Where <datadir> is your data acquisition directory (or a per-subject directory if you prefer). When invoked with --seek, psync finds all acquisitions that need postprocessing and creates corresponding .sync.txt and .sync.TextGrid files. These files contain time-aligned pulse indexes and frame indexes in columnar and Praat textgrid formats, respectively. Here 'pulse index' refers to the synchronization pulse that is sent for every frame acquired by the ultrasound system; 'frame index' refers to the frame of image data actually received by the data acquisition workstation. Ideally these indexes would always be the same, but at high frame rates the ultrasound machine cannot send data fast enough, and some frames are not received. These missing frames are not present in the .bpr file and have 'NA' in the frame index of the psync output files. For frames that are present in the .bpr you use the synchronization output files to find their corresponding times in the audio file.

Separating audio channels

If you wish you can also separate the audio channels of the .wav file into .ch1.wav and .ch2.wav with the sepchan script:

 python C:\Anaconda\Scripts\sepchan --seek <datadir>  # Windows environment
 sepchan --seek <datadir>                                                # BPM environment

This step takes a little longer than psync and is optional.

Extracting image data

You can extract image data with Python utilities. In this example we will extract an image at a particular point in time. First, load some packages:

 from ultratils.pysonix.bprreader import BprReader
 import audiolabel
 import numpy as np

BprReader is used to read frames from a .bpr file, and audiolabel is used to read from a .sync.TextGrid synchronization textgrid that is the output from psync.

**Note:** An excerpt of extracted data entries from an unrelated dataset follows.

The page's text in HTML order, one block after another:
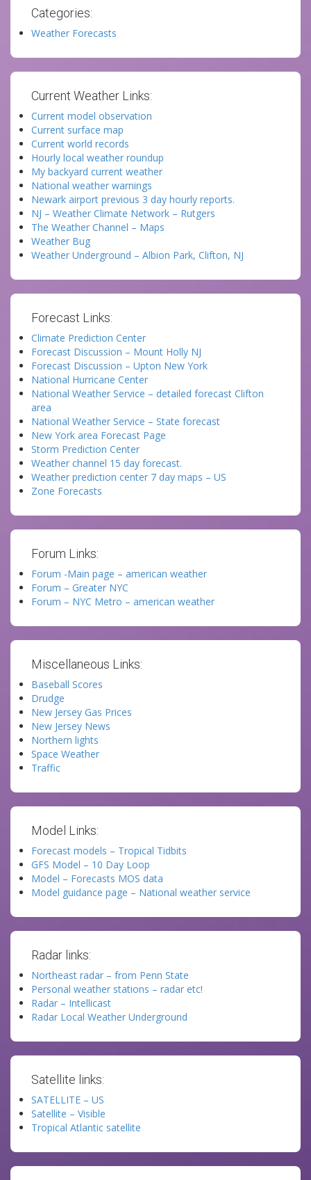
Categories:
Weather Forecasts
Current Weather Links:
Current model observation
Current surface map
Current world records
Hourly local weather roundup
My backyard current weather
National weather warnings
Newark airport previous 3 day hourly reports.
NJ – Weather Climate Network – Rutgers
The Weather Channel – Maps
Weather Bug
Weather Underground – Albion Park, Clifton, NJ
Forecast Links:
Climate Prediction Center
Forecast Discussion – Mount Holly NJ
Forecast Discussion – Upton New York
National Hurricane Center
National Weather Service – detailed forecast Clifton
area
National Weather Service – State forecast
New York area Forecast Page
Storm Prediction Center
Weather channel 15 day forecast.
Weather prediction center 7 day maps – US
Zone Forecasts
Forum Links:
Forum -Main page – american weather
Forum – Greater NYC
Forum – NYC Metro – american weather
Miscellaneous Links:
Baseball Scores
Drudge
New Jersey Gas Prices
New Jersey News
Northern lights
Space Weather
Traffic
Model Links:
Forecast models – Tropical Tidbits
GFS Model – 10 Day Loop
Model – Forecasts MOS data
Model guidance page – National weather service
Radar links:
Northeast radar – from Penn State
Personal weather stations – radar etc!
Radar – Intellicast
Radar Local Weather Underground
Satellite links:
SATELLITE – US
Satellite – Visible
Tropical Atlantic satellite

Open a .bpr and a .sync.TextGrid file for reading with:

 bpr = '/path/to/somefile.bpr'
 tg = '/path/to/somefile.sync.TextGrid'
 rdr = BprReader(bpr)
 lm = audiolabel.LabelManager(from_file=tg, from_type='praat')

For convenience we create a reference to the 'raw_data_idx' textgrid label tier. This tier provides the proper time alignments for image frames as they occur in the .bpr file.

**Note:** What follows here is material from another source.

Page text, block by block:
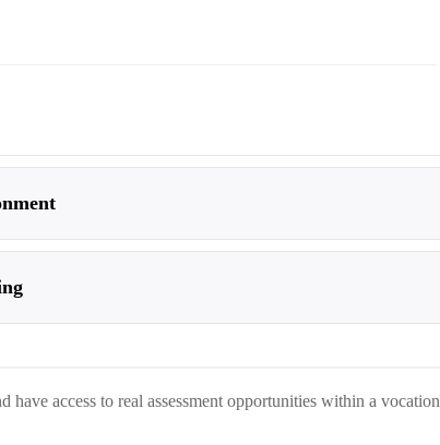
have access to real assessment opportunities within a

 bprtier = lm.tier('raw_data_idx')

Next we attempt to extract the index label for a particular point in time. We enclose this part in a try block to handle missing frames.

 timept = 0.485
 try:
     bpridx = int(bprtier.label_at(timept).text)   # ValueError if label == 'NA'
     data = rdr.get_frame(int(bpridx))
 except ValueError:
     print "No bpr data for time {:1.4f}.".format(timept)

Recall that some frames might be missed during acquisition and are not present in the .bpr file. These time intervals are labelled 'NA' in the 'raw_data_idx' tier, and attempting to convert this label to int results in a ValueError.

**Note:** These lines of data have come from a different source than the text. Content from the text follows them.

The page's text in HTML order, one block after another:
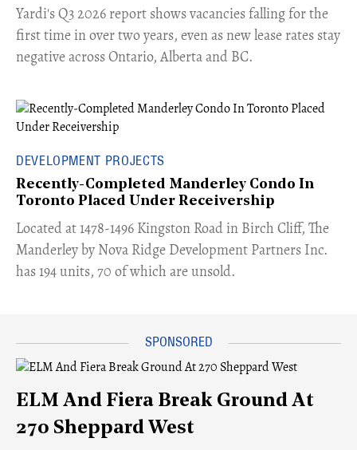
Yardi's Q3 2026 report shows vacancies falling for the
first time in over two years, even as new lease rates stay
negative across Ontario, Alberta and BC.
DEVELOPMENT PROJECTS
Recently-Completed Manderley Condo In
Toronto Placed Under Receivership
​Located at 1478-1496 Kingston Road in Birch Cliff, The
Manderley by Nova Ridge Development Partners Inc.
has 194 units, 70 of which are unsold.
ELM And Fiera Break Ground At
270 Sheppard West

If the label of our timepoint was not 'NA', then image data will be available in data, which is a numpy ndarray. It is a rectangular array containing a single vector for each scanline.

In development

Additional postprocessing utilities are under development. Most of these are in the ultratils github repository.

Troubleshooting

Early versions of ultracomm and ultrasession.py had issues with occasional hangs when run in an Opensesame experiment. These problems are believed to have been resolved as of the Summer 2015 0.2.1-alpha release of ultracomm when used with an up-to-date ultrasession.py and following the inline scripts used in the sample experiment. Nevertheless, it is good form to check for instances of sox and ultracomm that continue to run after your experiment has concluded, as they may continue to write data to disk until they are terminated. To do this press Ctrl-Alt-Delete and open the Task Manager. Check the Processes tab for instances of rec.exe (an alias for sox.exe) and ultracomm.exe and use the End Process button to terminate these programs if they are present.

A known issue is that the ultrasound system sometimes starts imaging but never sends data to the acquisition computer. This situation occurs in about 1% of acquisitions and results in empty .bpr and .bpr.idx.txt files.